Each of these media types requires an optical drive capable of reading them. Those devices are designated with a -ROM ending, for example, CD-ROM, DVD-ROM, or BD-ROM. If the drive is capable of writing to these discs (called a burner), it will have a different ending, such as -R (recordable) or -RW (rewritable). To confuse matters further, there are two standards of DVD burners: DVD-RW and DVD+RW. Today’s DVD readers can generally handle both formats, but older devices might not be able to do so. Burnable BD drives are designated BD-R or BD-RE (for re-recordable). Figure 1.26 shows a DVD-ROM. It’s really hard to tell optical drives apart from each other, unless you see the logo that’s on it.
Each of the formats I have mentioned so far has different capacities. Table 1.3 lists the most common. Before getting to Table 1.3, though, I need to define a few more acronyms. Discs can be single sided (SS) or double-sided (DS), meaning that information is written to one or both faces of the disc. In addition, DVDs and BDs can have multiple layers on the same side, otherwise known as dual-layer (DL). The ability to create dual layers nearly doubles the capacity of one side of the disc. Boldfaced capacities in the table are the commonly accepted values for their respective formats.
Disc Format | Capacity |
---|---|
CD SS (includes recordable versions) | 650 MB, 700 MB, 800 MB, 900 MB |
DVD-R/RW SS, SL | 4.71 GB (4.7 GB) |
DVD+R/RW SS, SL | 4.70 GB (4.7 GB) |
DVD-R, DVD+R DS, SL | 9.4 GB |
DVD-R SS, DL | 8.54 GB (8.5 GB) |
DVD+R SS, DL | 8.55 GB (8.5 GB) |
DVD+R DS, DL | 17.1 GB |
BD-R/RE SS, SL | 25 GB |
BD-R/RE SS, DL | 50 GB |
BD-R/RE DS, DL | 100 GB |
SS: single-sided; DS: double-sided; SL: single-layer; DL: dual-layer |
Now you know why Blu-ray movies are so much better than those on DVD. Even the simplest BD can store nearly 50 percent more data than the most advanced DVD!
Video Cards
Sometimes, video cards can include dedicated chips to perform some of these functions, thus accelerating the speed of display. This type of chip is called a graphics processing unit (GPU). Some of the common GPUs are AMD Radeon and NVIDIA GeForce.
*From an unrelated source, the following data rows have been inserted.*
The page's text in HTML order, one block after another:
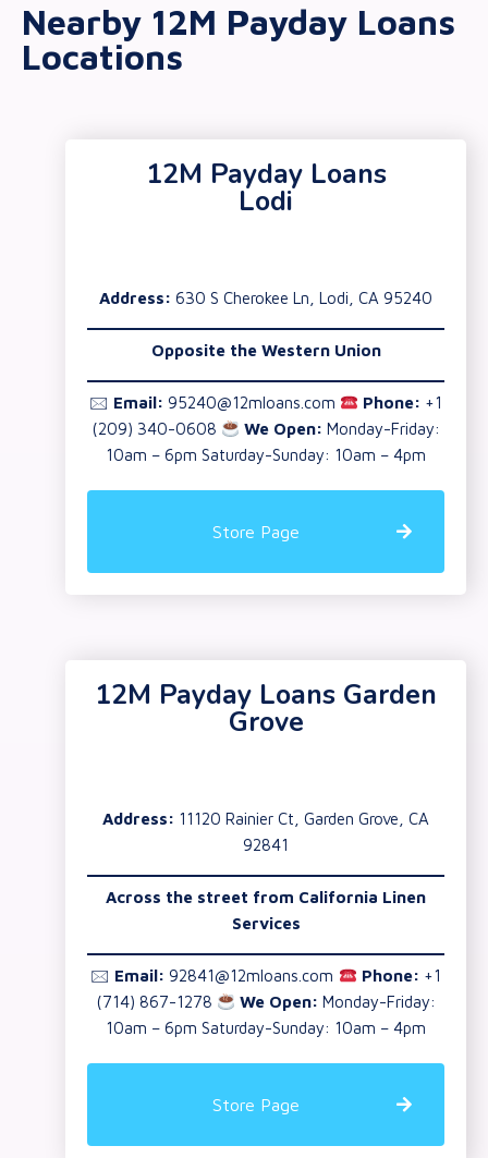
Nearby 12M Payday Loans
Locations
12M Payday Loans
Lodi
Address: 630 S Cherokee Ln, Lodi, CA 95240
Opposite the Western Union
🖂 Email: 95240@12mloans.com Phone: +1
(209) 340-0608
We Open: Monday-Friday:
10am – 6pm Saturday-Sunday: 10am – 4pm
Store Page
12M Payday Loans Garden
Grove
Address: 11120 Rainier Ct, Garden Grove, CA
92841
Across the street from California Linen
Services
🖂 Email: 92841@12mloans.com Phone: +1
(714) 867-1278
We Open: Monday-Friday:
10am – 6pm Saturday-Sunday: 10am – 4pm
Store Page
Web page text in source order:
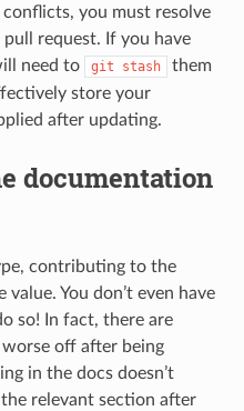
you must resolve
request. If you have
need to
git stash
them
store your
after updating.
documentation
contributing to the
You don’t even have
so! In fact, there are
off after being
in the docs doesn’t
relevant section after
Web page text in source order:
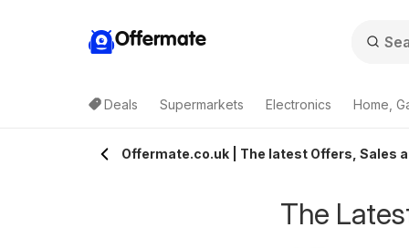
Offermate
Deals Supermarkets Electronics Home,
Offermate.co.uk | The latest Offers, Sales
The
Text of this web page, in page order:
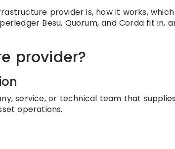
provider is, how it works,
Besu, Quorum, and Corda fit in,
provider?
service, or technical team that
operations.
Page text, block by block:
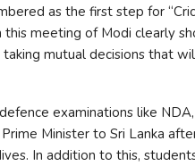
as the first step for
this meeting of Modi clearly
mutual decisions that
examinations like
Minister to Sri Lanka
In addition to this,
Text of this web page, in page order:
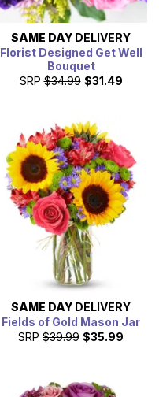
SAME DAY DELIVERY
Florist Designed Get Well
Bouquet
SRP $34.99 $31.49
SAME DAY DELIVERY
Fields of Gold Mason Jar
SRP $39.99 $35.99
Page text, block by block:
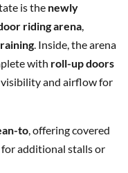
is the newly
riding arena,
. Inside, the arena
with roll-up doors
and airflow for
to, offering covered
for additional stalls or
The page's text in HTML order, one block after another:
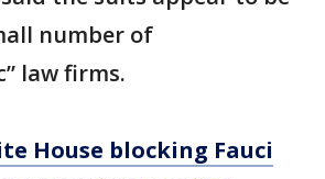
number of
law firms.
House blocking Fauci

Most video cards also have their own onboard RAM. This is a good thing, and just like the RAM on your motherboard, the more the better. Figure 1.27 shows a video card.
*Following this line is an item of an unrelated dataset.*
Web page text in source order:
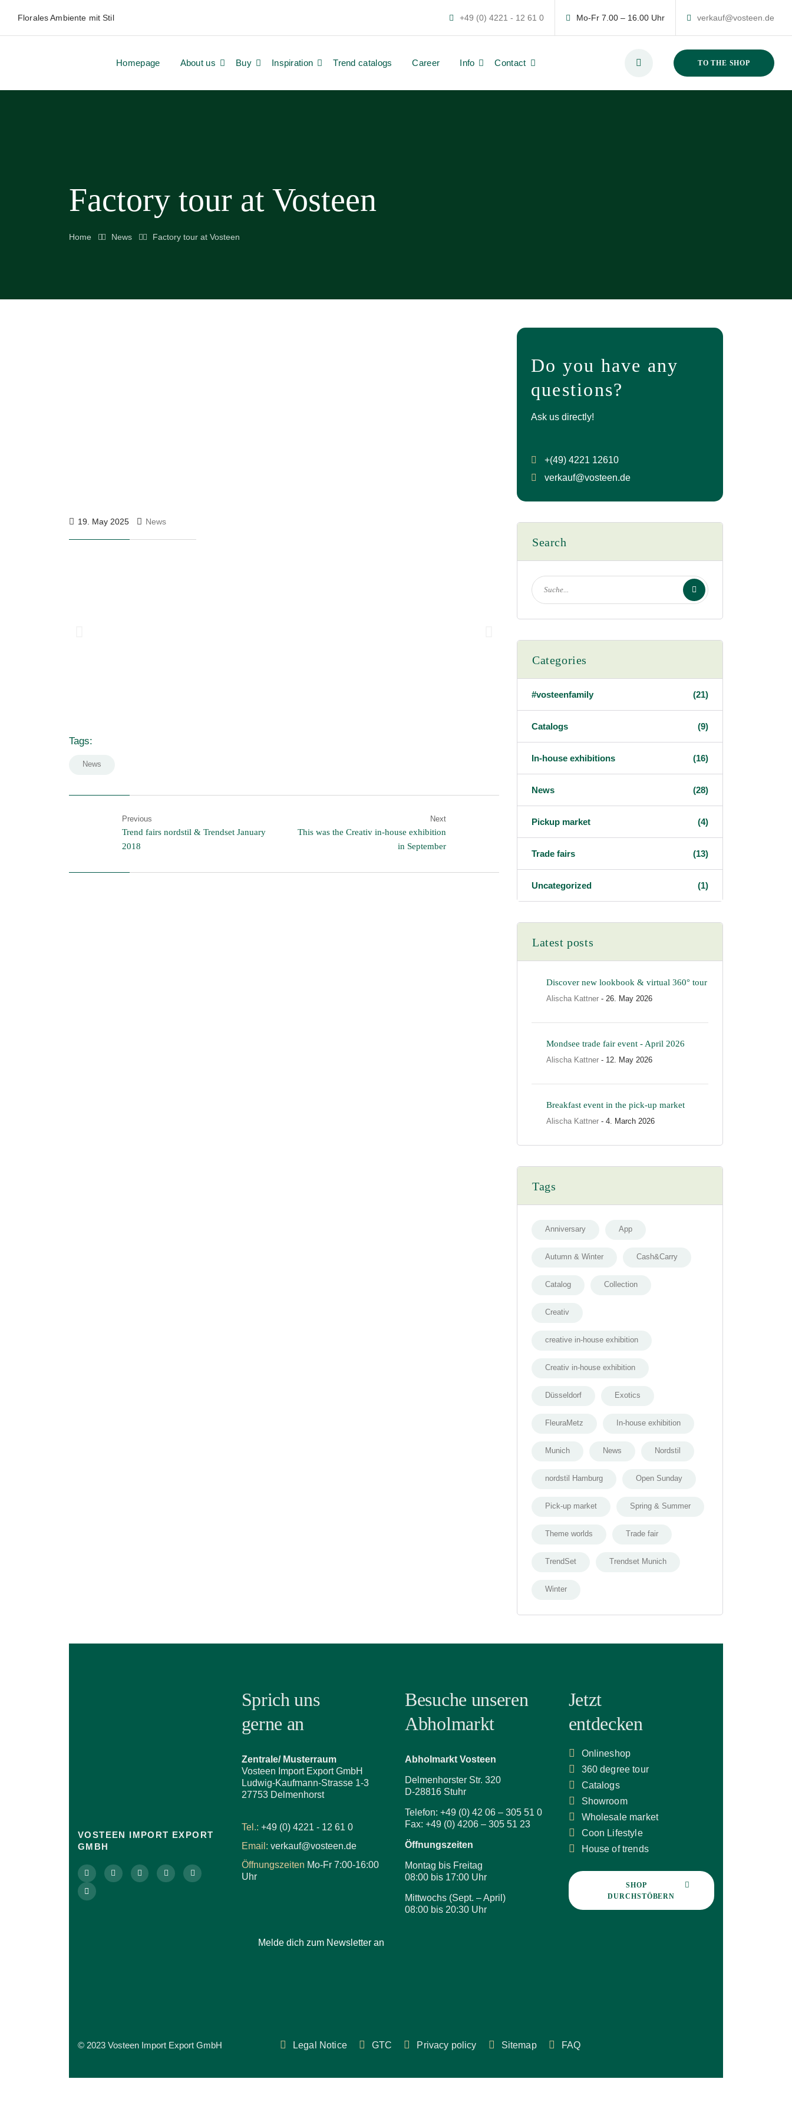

Most video cards sold today use the PCIe interface, but you might still see some older AGP cards out there. They both work the same way, except that AGP is very slow compared to PCIe.
Video cards can have one or more external plugins for monitors or other display devices. You can see that the card shown in Figure 1.27 has three plugins—one S-video port and two DVI ports. These will be covered in more detail in Lesson 2. Also notice that this card has a rather large fan attached to it. This is because the card has its own processor and memory and generates a lot of heat. Secondary cooling is necessary to keep this card from melting down.
Sound Cards
The most popular sound card standard in the market is the Sound Blaster, which is made by Creative Technology.
Modems
Before high-speed Internet became popular, a modem was the device people used to get on the Internet. Of course, this meant that the phone line was in use and no one could call your home phone. This was back in the days when people still had land phone lines and when mobile phones were a rare luxury. (I feel like my grandpa talking about the “olden days” when I say these things!) Modems are rarely used today.